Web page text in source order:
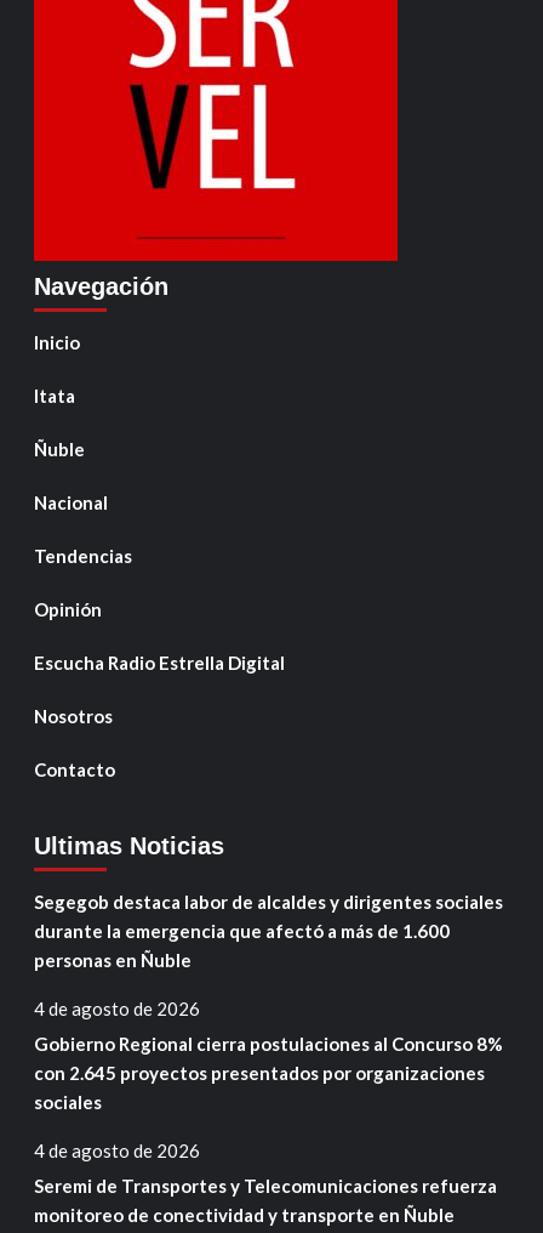
Navegación
Inicio
Itata
Ñuble
Nacional
Tendencias
Opinión
Escucha Radio Estrella Digital
Nosotros
Contacto
Ultimas Noticias
Segegob destaca labor de alcaldes y dirigentes sociales
durante la emergencia que afectó a más de 1.600
personas en Ñuble
4 de agosto de 2026
Gobierno Regional cierra postulaciones al Concurso 8%
con 2.645 proyectos presentados por organizaciones
sociales
4 de agosto de 2026
Seremi de Transportes y Telecomunicaciones refuerza
monitoreo de conectividad y transporte en Ñuble
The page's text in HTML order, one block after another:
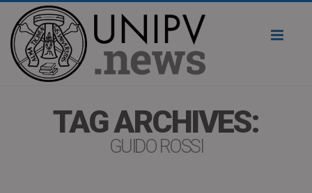
TAG ARCHIVES:
GUIDO ROSSI

### Exercise objective
Which lines above contain the word "text"? Copy each of them.

### Answer section
Web page text in source order:
The page's text in HTML order, one block after another:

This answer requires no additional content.